# Marine led help!



## default (May 28, 2011)

Sooo.. I'm thinking about setting up a salt tank in my living room now.. But I have a quick question.
I picked up a used 'LT SL A001 - 60' from bigals during the tent sale, but I realized there's no way in judging how long the lights have been used for or to what extreme.
So as I'm fairly new with LEDs - especially marine LEDs, how do I confirm the light is still good to go? It turning on and being bright as heck is a good enough reference? Should I use a par meter to see what it's producing? 

Any help would be amazing.
Cheers


----------



## BigAlsScarbMissCorals (Jul 3, 2014)

default said:


> Sooo.. I'm thinking about setting up a salt tank in my living room now.. But I have a quick question.
> I picked up a used 'LT SL A001 - 60' from bigals during the tent sale, but I realized there's no way in judging how long the lights have been used for or to what extreme.
> So as I'm fairly new with LEDs - especially marine LEDs, how do I confirm the light is still good to go? It turning on and being bright as heck is a good enough reference? Should I use a par meter to see what it's producing?
> 
> ...


If this was the unit that was at the Mississauga or Scarborough location tent sale it literally had about 20 - 30 hours of use for testing purposes. If it was purchased at another location then I can not comment on its use.


----------



## default (May 28, 2011)

BigAlsScarbMissCorals said:


> If this was the unit that was at the Mississauga or Scarborough location tent sale it literally had about 20 - 30 hours of use for testing purposes. If it was purchased at another location then I can not comment on its use.

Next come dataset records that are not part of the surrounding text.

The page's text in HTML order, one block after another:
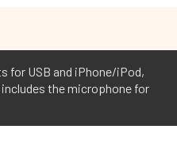
for USB and iPhone/iPod,
the microphone for
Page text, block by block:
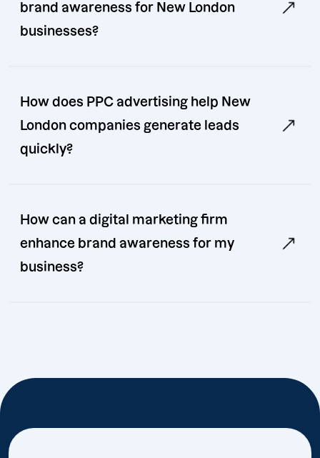
brand awareness for New London
businesses?
How does PPC advertising help New
London companies generate leads
quickly?
How can a digital marketing firm
enhance brand awareness for my
business?
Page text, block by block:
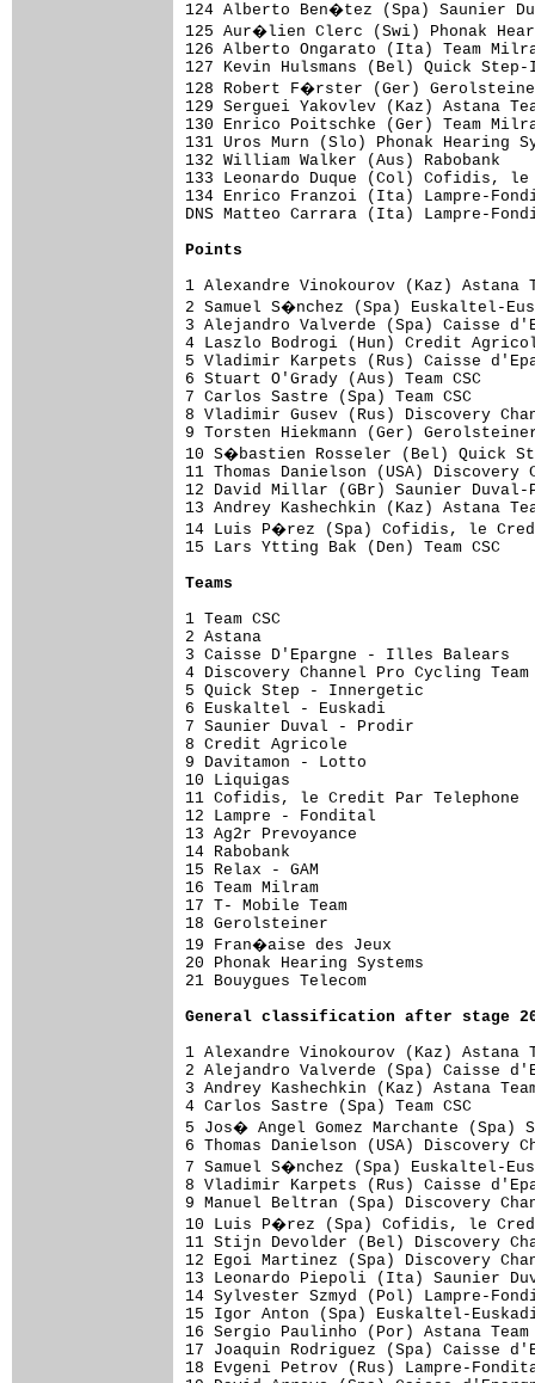
Points
1 Alexandre Vinokourov (Kaz)
2 Samuel S�nchez (Spa)
3 Alejandro Valverde (Spa)
4 Laszlo Bodrogi (Hun)
5 Vladimir Karpets (Rus) Caisse
6 Stuart O'Grady (Aus) Team
7 Carlos Sastre (Spa) Team
8 Vladimir Gusev (Rus) Discovery
9 Torsten Hiekmann (Ger)
10 S�bastien Rosseler (Bel)
11 Thomas Danielson (USA)
12 David Millar (GBr) Saunier
13 Andrey Kashechkin (Kaz)
14 Luis P�rez (Spa) Cofidis, le
15 Lars Ytting Bak (Den)
Teams
1 Team CSC
2 Astana
3 Caisse D'Epargne - Illes
4 Discovery Channel Pro
5 Quick Step - Innergetic
6 Euskaltel - Euskadi
7 Saunier Duval - Prodir
8 Credit Agricole
9 Davitamon - Lotto
10 Liquigas
11 Cofidis, le Credit Par
12 Lampre - Fondital
13 Ag2r Prevoyance
14 Rabobank
15 Relax - GAM
16 Team Milram
17 T- Mobile Team
18 Gerolsteiner
19 Fran�aise des Jeux
20 Phonak Hearing Systems
21 Bouygues Telecom
General classification after stage
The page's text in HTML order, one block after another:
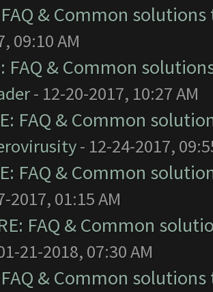
FAQ & Common
09:10 AM
FAQ & Common
- 12-20-2017, 10:27 AM
FAQ & Common
- 12-24-2017,
FAQ & Common
2017, 01:15 AM
FAQ & Common
21-2018, 07:30 AM
FAQ & Common
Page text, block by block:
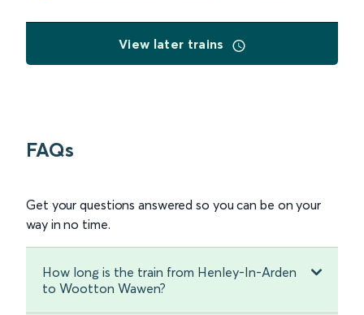
View later trains
FAQs
Get your questions answered so you can be on your
way in no time.
How long is the train from Henley-In-Arden
to Wootton Wawen?
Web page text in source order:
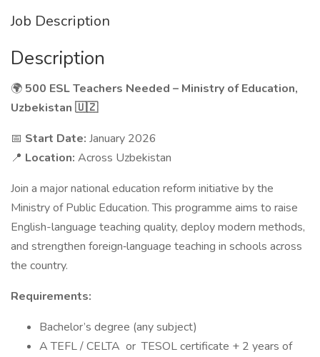
Job Description
Description
🌍 500 ESL Teachers Needed – Ministry of Education,
Uzbekistan 🇺🇿
📅 Start Date: January 2026
📍 Location: Across Uzbekistan
Join a major national education reform initiative by the
Ministry of Public Education. This programme aims to raise
English-language teaching quality, deploy modern methods,
and strengthen foreign‐language teaching in schools across
the country.
Requirements:
Bachelor’s degree (any subject)
A TEFL / CELTA or TESOL certificate + 2 years of
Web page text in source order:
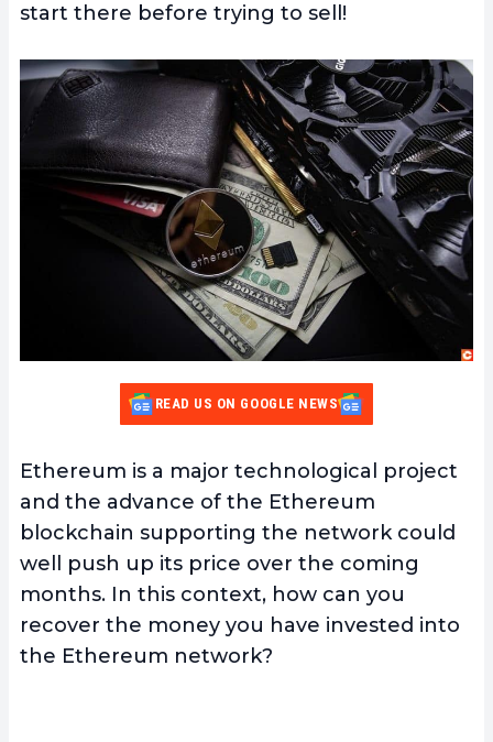
start there before trying to sell!
READ US ON GOOGLE NEWS
Ethereum is a major technological project
and the advance of the Ethereum
blockchain supporting the network could
well push up its price over the coming
months. In this context, how can you
recover the money you have invested into
the Ethereum network?
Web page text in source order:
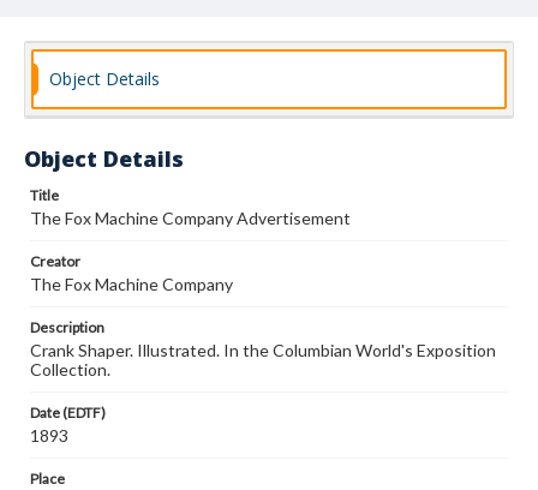
Object Details
Object Details
Title
The Fox Machine Company Advertisement
Creator
The Fox Machine Company
Description
Crank Shaper. Illustrated. In the Columbian World's Exposition
Collection.
Date (EDTF)
1893
Place
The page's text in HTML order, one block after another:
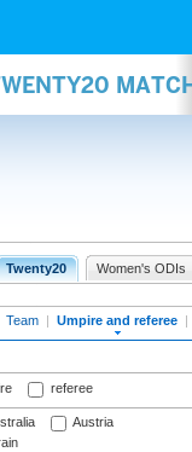
Twenty20 Women's ODIs
Team | Umpire and referee |
referee
Austria
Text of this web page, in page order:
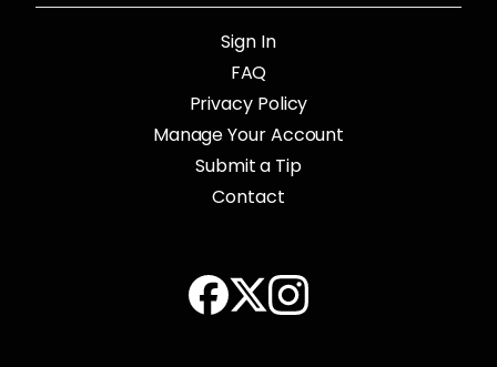
Sign In
FAQ
Privacy Policy
Manage Your Account
Submit a Tip
Contact
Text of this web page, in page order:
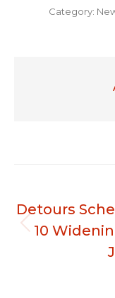
Category:
Detours
10
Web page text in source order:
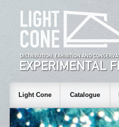
Light Cone Catalogue
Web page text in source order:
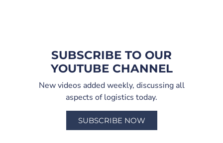
SUBSCRIBE TO OUR
YOUTUBE CHANNEL
New videos added weekly, discussing all
aspects of logistics today.
SUBSCRIBE NOW
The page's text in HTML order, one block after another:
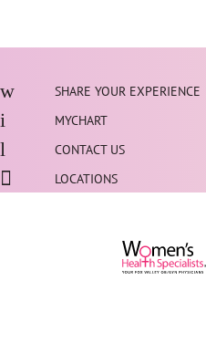
SHARE YOUR EXPERIENCE
MYCHART
CONTACT US
LOCATIONS
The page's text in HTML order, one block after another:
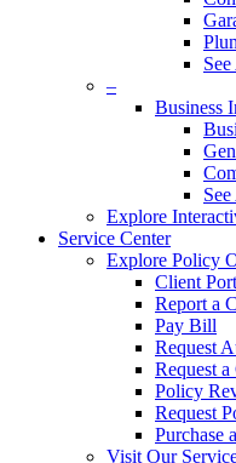
–
Business
Explore
Service Center
Explore Policy
Client
Report a
Pay Bill
Request
Request
Policy
Request
Purchase
Visit Our
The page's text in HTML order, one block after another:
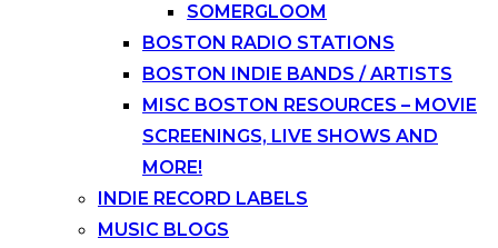
SOMERGLOOM
BOSTON RADIO STATIONS
BOSTON INDIE BANDS / ARTISTS
MISC BOSTON RESOURCES – MOVIE
SCREENINGS, LIVE SHOWS AND
MORE!
INDIE RECORD LABELS
MUSIC BLOGS
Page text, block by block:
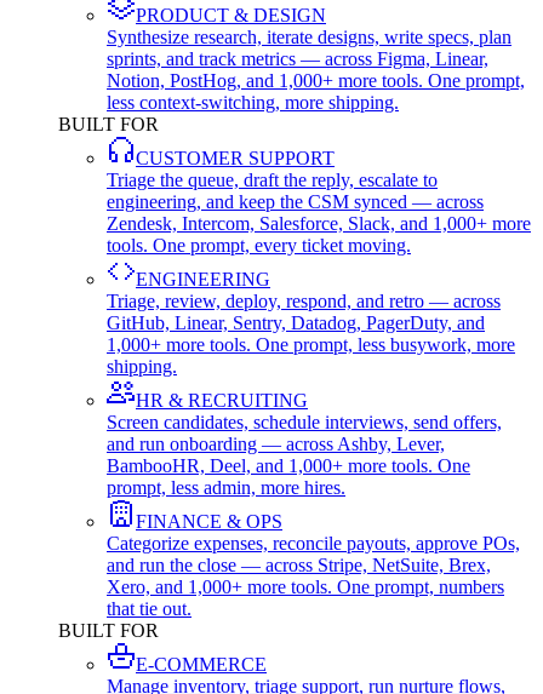
PRODUCT & DESIGN
Synthesize research, iterate designs, write specs, plan
sprints, and track metrics — across Figma, Linear,
Notion, PostHog, and 1,000+ more tools. One prompt,
less context-switching, more shipping.
BUILT FOR
CUSTOMER SUPPORT
Triage the queue, draft the reply, escalate to
engineering, and keep the CSM synced — across
Zendesk, Intercom, Salesforce, Slack, and 1,000+ more
tools. One prompt, every ticket moving.
ENGINEERING
Triage, review, deploy, respond, and retro — across
GitHub, Linear, Sentry, Datadog, PagerDuty, and
1,000+ more tools. One prompt, less busywork, more
shipping.
HR & RECRUITING
Screen candidates, schedule interviews, send offers,
and run onboarding — across Ashby, Lever,
BambooHR, Deel, and 1,000+ more tools. One
prompt, less admin, more hires.
FINANCE & OPS
Categorize expenses, reconcile payouts, approve POs,
and run the close — across Stripe, NetSuite, Brex,
Xero, and 1,000+ more tools. One prompt, numbers
that tie out.
BUILT FOR
E-COMMERCE
Manage inventory, triage support, run nurture flows,
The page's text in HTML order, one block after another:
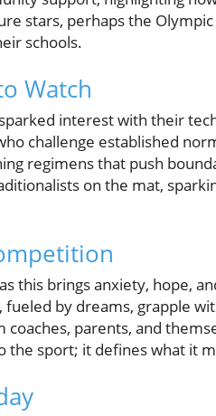
stars, perhaps the
schools.
Watch
interest with their
challenge established
regimens that push
on the mat,
this brings anxiety, hope,
by dreams, grapple
parents, and
sport; it defines what it
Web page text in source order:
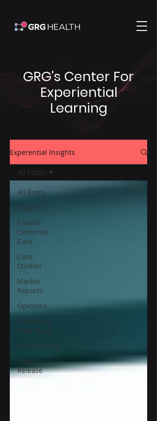
GRG's Center For
Experiential
Learning
Experential Insights
All Posts
Insights
Patient-
Centered
Care
Case
Studies
Market
Reports
Opinions
Marketing
Case Study
Whitepapers
Press
Release
All Posts
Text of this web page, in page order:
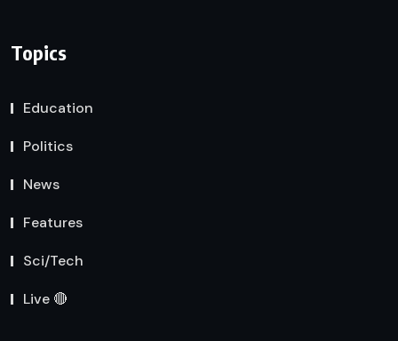
Topics
Education
Politics
News
Features
Sci/Tech
Live 🔴
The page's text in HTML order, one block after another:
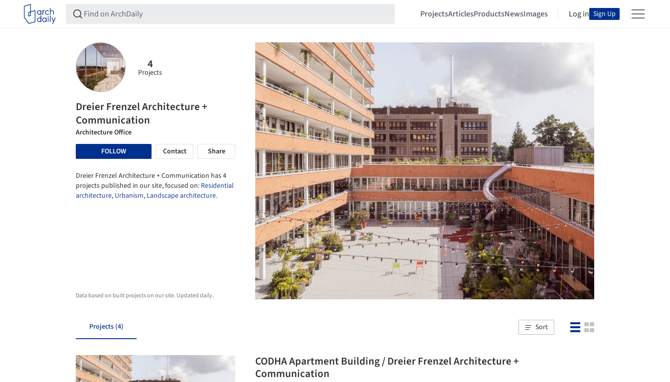
ProjectsArticlesProductsNewsImages Log in Sign Up
4
Projects
Dreier Frenzel Architecture +
Communication
Architecture Office
FOLLOW
Contact Share
Dreier Frenzel Architecture + Communication has 4
projects published in our site, focused on: Residential
architecture, Urbanism, Landscape architecture.
Data based on built projects on our site. Updated daily.
Projects (4) Sort
CODHA Apartment Building / Dreier Frenzel Architecture +
Communication
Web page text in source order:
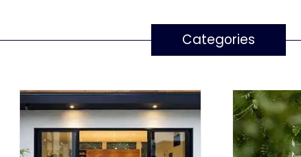
Categories
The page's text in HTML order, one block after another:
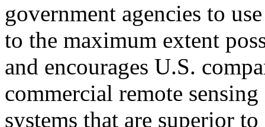
government agencies to
to the maximum extent
and encourages U.S.
commercial remote
systems that are superior
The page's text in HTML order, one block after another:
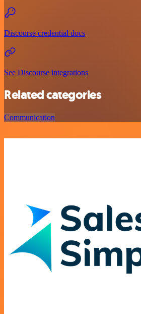
Discourse credential docs
See Discourse integrations
Related categories
Communication
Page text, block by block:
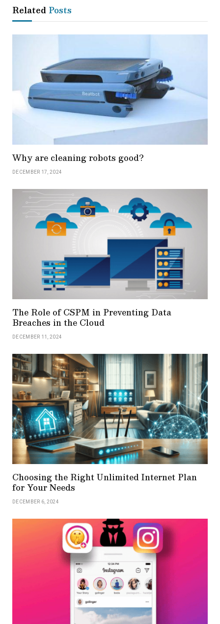
Related Posts
Why are cleaning robots good?
DECEMBER 17, 2024
The Role of CSPM in Preventing Data
Breaches in the Cloud
DECEMBER 11, 2024
Choosing the Right Unlimited Internet Plan
for Your Needs
DECEMBER 6, 2024
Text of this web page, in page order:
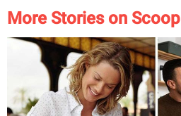
More Stories on Scoop
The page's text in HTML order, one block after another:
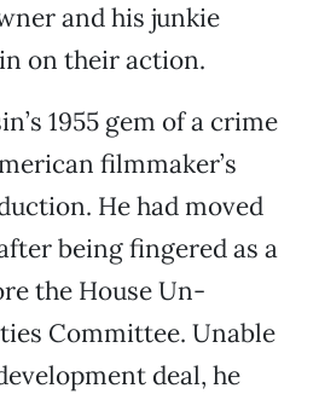
and his junkie
on their action.
1955 gem of a crime
filmmaker’s
He had moved
being fingered as a
the House Un-
Committee. Unable
deal, he
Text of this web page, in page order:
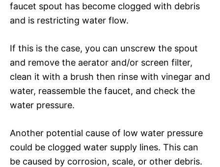
faucet spout has become clogged with debris
and is restricting water flow.
If this is the case, you can unscrew the spout
and remove the aerator and/or screen filter,
clean it with a brush then rinse with vinegar and
water, reassemble the faucet, and check the
water pressure.
Another potential cause of low water pressure
could be clogged water supply lines. This can
be caused by corrosion, scale, or other debris.
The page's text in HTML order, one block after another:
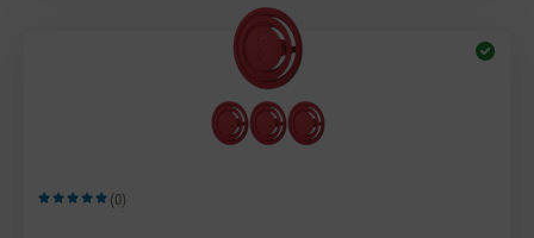
Average rating of 5 out of 5 stars
(0)
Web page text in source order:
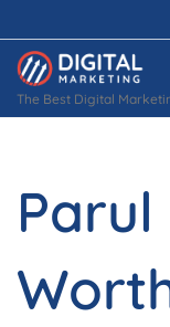
to
content
The Best Digital
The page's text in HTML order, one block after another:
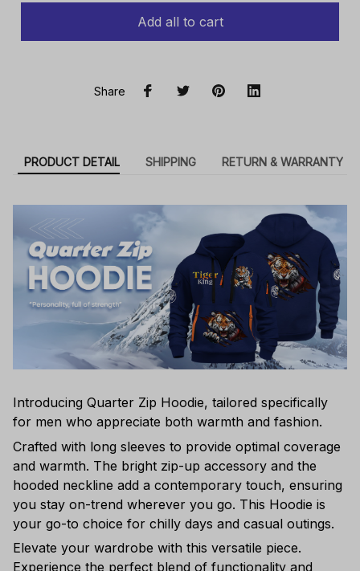
Add all to cart
Share
PRODUCT DETAIL SHIPPING RETURN & WARRANTY
Introducing Quarter Zip Hoodie, tailored specifically
for men who appreciate both warmth and fashion.
Crafted with long sleeves to provide optimal coverage
and warmth. The bright zip-up accessory and the
hooded neckline add a contemporary touch, ensuring
you stay on-trend wherever you go. This Hoodie is
your go-to choice for chilly days and casual outings.
Elevate your wardrobe with this versatile piece.
Experience the perfect blend of functionality and
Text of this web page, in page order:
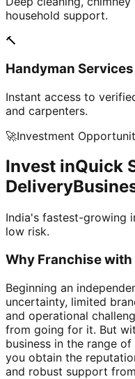
household support.
🔨
Handyman Services
Instant access to
and carpenters.
🚀Investment
Invest inQuick
Delivery
India's fastest-growing
low risk.
Why Franchise with
Beginning an
uncertainty, limited
and operational
from going for it. But
business in the range
you obtain the
and robust support
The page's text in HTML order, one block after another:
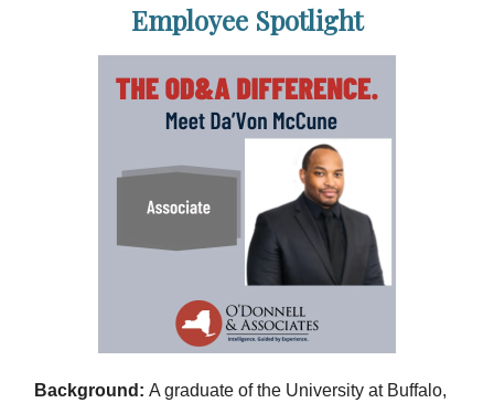
Employee Spotlight
Background: A graduate of the University at Buffalo,
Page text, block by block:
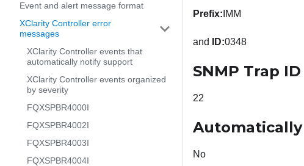
Event and alert message format
XClarity Controller error
messages
XClarity Controller events that
automatically notify support
XClarity Controller events organized
by severity
FQXSPBR4000I
FQXSPBR4002I
FQXSPBR4003I
FQXSPBR4004I
Prefix: IMM
and ID:0348
SNMP Trap ID
22
No
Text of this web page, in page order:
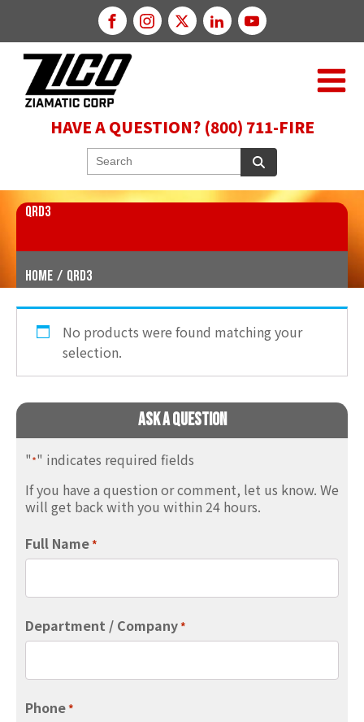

I got this at the scarborough location, it has a few blemishes and scratches, but the lens looked fairly clean.
If it only has that many hours in use, it's great news.
Thank you


----------



## BigAlsScarbMissCorals (Jul 3, 2014)

default said:


> I got this at the scarborough location, it has a few blemishes and scratches, but the lens looked fairly clean.
> If it only has that many hours in use, it's great news.
> Thank you


The unit is basically brand new with minimal use. Approximately 20-30 hrs of use.


----------



## default (May 28, 2011)

BigAlsScarbMissCorals said:


> The unit is basically brand new with minimal use. Approximately 20-30 hrs of use.


sounds great, thanks for the confirmation.


----------